Ya büyüme verisi yine hatalı ya da enflasyon verisi hatalı. Elbette ikisinin birden hatalı olma ihtimali de var. Ne acıdır ki, açıklanan veriye artık kimse inanmıyor. Büyüme ve enflasyon verilerinin birbiriyle çelişmesi, ekonomi yönetiminin güvenilirliğini daha da zayıflatıyor.
Dün açıklanan büyüme rakamları dezenflasyon reçetesinin tamamen etkisiz olduğunu gösterdi. Ancak, içimde yine bir tereddüt var. Çünkü 2023 yılına ait büyüme verisi de yanlış hesaplanmıştı. O yıl hane halkının gelirinin net olarak %50'nin üzerinde arttığı varsayımıyla hesaplanan büyüme verisinin uzmanlar tarafından espri konusu olduğunu hatırlatayım.

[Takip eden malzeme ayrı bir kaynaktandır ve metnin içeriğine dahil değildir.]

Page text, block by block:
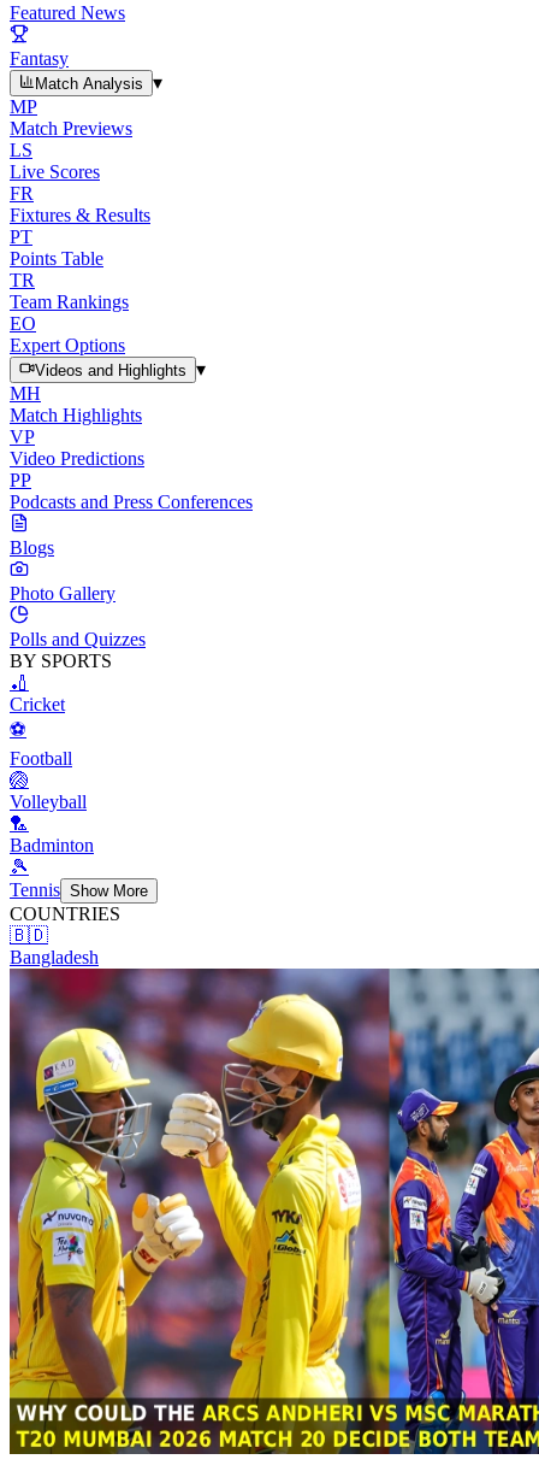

Dolayısıyla ortaya bir kaç seçenek çıkıyor. Ya büyüme verisi yine hatalı ya da enflasyon verisi hatalı. Elbette ikisinin birden hatalı olma ihtimali de var. Ne acıdır ki, açıklanan veriye artık kimse inanmıyor. Kimsenin inanmadığı hesaplama yöntemleriyle de "zenginler ligine" gireceğimizi söylüyoruz. Doğrudur, ülkede çok ciddi kayıt dışılık var. Ekonomiyi ayakta tutan da bu sanırım. Ancak, sahadan elde edilen bilgilerle resmi büyüme verisini oluşturan parametreler arasında bu kadar büyük bir makas olması bilim ile açıklanacak bir durum değil.
Hepimiz Türkiye için %3'ten düşük büyümenin “büyümemek” anlamına geldiğini biliyoruz. Ayrıca %3 ile %5 arası büyüme “kötünün iyisi” olarak adlandırılır. İdeal olanı %5 büyümedir. “Isınma” dediğimiz alan %5 ile %7 arasıdır. Bunun üzerindeki büyümenin de ahlak bozan etkilerini hep beraber yaşadık. Ancak Merkez Bankası yönetiminin gerçek hayattan kopuk modellemelerinde belirtilen “çıktı açığı” hala ortada yok.
Sosyal medyada yaptığım ve binlerce kişinin katıldığı ankette “Hangisi yanlış” diye sordum. Birçok kişi “hem büyüme hem de enflasyon” derken, büyük çoğunluk “artık umurumda değil” diye cevap verdi. Bu arada yapılan bir anket, hane halkının %75'i enflasyonun düşeceğine inanmadığını gösteriyor.
O zaman Merkez Bankası yönetiminin “bu rakamlar doğru değil” demesi gerekir. Ancak bu sefer kimsenin inanmadığı enflasyon verisini de ele vermiş olur. Dolayısıyla TÜİK'in enflasyon rakamları için destek vermesine ses çıkarmadığı için, kurdukları modellerin yanlışlığını ortaya koyan büyüme rakamını sineye çekerek yola devam edecekler. Ne kadar devam ederler bilemiyorum.
Elbette, IMF'nin “daha yüksek reel faiz” uyarısı da var. Ancak düşük açıklanacağı aşikâr olan Kasım ayı enflasyonundan cesaret alarak faiz indirmeye devam edecekler. Diğer taraftan beklenenden daha yüksek büyüme hızı efektif talebi yavaşlatamadıklarını ortaya koyuyor. Her iki kurumun yöneticileri güvenirliklerini çoktan kaybettiler. Dolayısıyla neyin eğri neyin doğru olduğunu ekonomi yönetimindeki değişimden sonra anlayabileceğiz.